Fit MBPCA on the incomplete data#

algorithm="auto" is the default; the solver detects the NaN in x_nan and resolves to "nipals". fitting_info_["iterations"] is generally larger than in the analogous MBPLS fit because MBPCA’s outer loop has no Y target to anchor the consensus and so converges the per-block scores more carefully.

[6]:
with_nan = MBPCA(n_components=3).fit(x_nan)
print(f"algorithm_       : {with_nan.algorithm_}")
print(f"has_missing_data_: {with_nan.has_missing_data_}")
print(f"iterations / LV  : {with_nan.fitting_info_['iterations']}")
with_nan.r2_x_per_block_cumulative_.round(3)
algorithm_       : nipals
has_missing_data_: True
iterations / LV  : [66 73 64]
[6]:
1 2 3
zone1 0.130 0.168 0.474
zone2 0.305 0.416 0.492
pressure 0.447 0.980 0.993
quality 0.580 0.782 0.923

Does the super-score still tell the same story?#

The headline check for unsupervised multi-block missing-data: with the same components and the same data minus a fraction of the cells, do the super-score directions still match? We sign-align each component and compute per-component Pearson correlation between the complete-data and the with-NaN super-scores. On this dataset at ~10% MCAR every component stays above 0.99.

[7]:
ts_complete = complete.super_scores_.to_numpy()
ts_with_nan = with_nan.super_scores_.to_numpy().copy()
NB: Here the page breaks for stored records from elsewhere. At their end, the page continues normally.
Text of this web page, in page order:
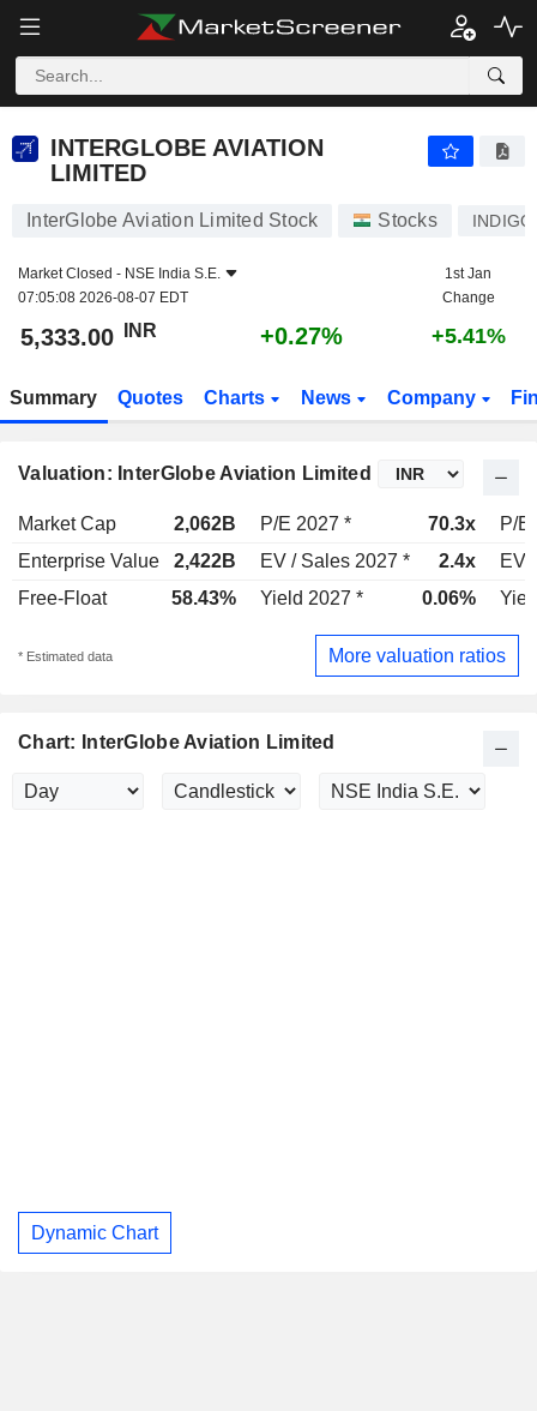
INTERGLOBE AVIATION
LIMITED
InterGlobe Aviation Limited Stock Stocks INDIGO
Market Closed - NSE India S.E.
07:05:08 2026-08-07 EDT
1st Jan
Change
5,333.00 INR +0.27% +5.41%
Summary Quotes Charts News Company
Valuation: InterGlobe Aviation Limited
Market Cap 2,062B P/E 2027 * 70.3x
P/E
Enterprise Value
2,422B EV / Sales 2027 * 2.4x
EV
Free-Float
58.43% Yield 2027 * 0.06%
* Estimated data More valuation ratios
Chart: InterGlobe Aviation Limited
Dynamic Chart
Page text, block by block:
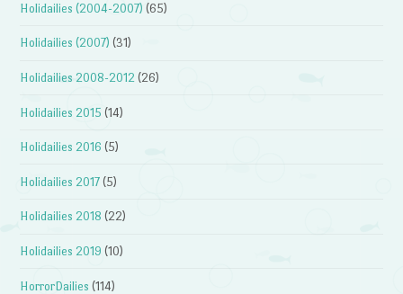
Holidailies (2004-2007) (65)
Holidailies (2007) (31)
Holidailies 2008-2012 (26)
Holidailies 2015 (14)
Holidailies 2016 (5)
Holidailies 2017 (5)
Holidailies 2018 (22)
Holidailies 2019 (10)
HorrorDailies (114)
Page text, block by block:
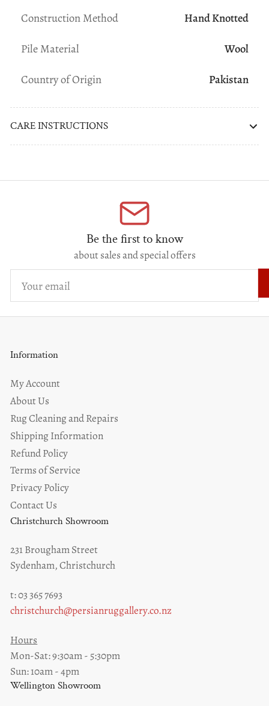
Construction Method Hand Knotted
Pile Material Wool
Country of Origin Pakistan
CARE INSTRUCTIONS
Be the first to know
about sales and special offers
email
Information
My Account
About Us
Rug Cleaning and Repairs
Shipping Information
Refund Policy
Terms of Service
Privacy Policy
Contact Us
Christchurch Showroom
231 Brougham Street
Sydenham, Christchurch
t: 03 365 7693
christchurch@persianruggallery.co.nz
Hours
Mon-Sat: 9:30am - 5:30pm
Sun: 10am - 4pm
Wellington Showroom
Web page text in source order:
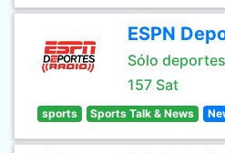
ESPN
Sólo
157 Sat
sports Sports Talk & News

# Sign-align each component to the complete-data fit before comparing.
for j in range(ts_with_nan.shape[1]):
    if ts_complete[:, j] @ ts_with_nan[:, j] < 0:
        ts_with_nan[:, j] = -ts_with_nan[:, j]

per_lv_corr = pd.Series(
    [np.corrcoef(ts_complete[:, j], ts_with_nan[:, j])[0, 1] for j in range(ts_with_nan.shape[1])],
    index=[f"LV{j + 1}" for j in range(ts_with_nan.shape[1])],
    name="super-score correlation (NaN vs complete)",
)
per_lv_corr.round(3)
[7]:
LV1    0.997
LV2    0.996
LV3    0.992
Name: super-score correlation (NaN vs complete), dtype: float64

Per-block R²X under missing data#

The same R²X table as the baseline, side by side, makes the small per-block residual change visible. Differences are at most a couple of percent across all four blocks at 10% MCAR.

[8]:
r2_complete = complete.r2_x_per_block_cumulative_.iloc[:, -1].rename("complete")
r2_with_nan = with_nan.r2_x_per_block_cumulative_.iloc[:, -1].rename("with NaN")
pd.concat([r2_complete, r2_with_nan, (r2_complete - r2_with_nan).rename("delta")], axis=1).round(3)
[8]:
complete with NaN delta
zone1 0.457 0.474 -0.017
zone2 0.487 0.492 -0.005
pressure 0.994 0.993 0.001
quality 0.928 0.923 0.005

What to try next#

  • Raise the NaN ratio (15% / 25%) and watch the per-LV super-score correlation degrade gracefully rather than collapse.

  • Inspect the super-score plot under missing data and verify the cluster structure is preserved.

  • Re-cast the same dataset as MBPLS with quality as Y (see the MBPLS LDPE missing-data notebook) and compare which super-score directions the two formulations agree on.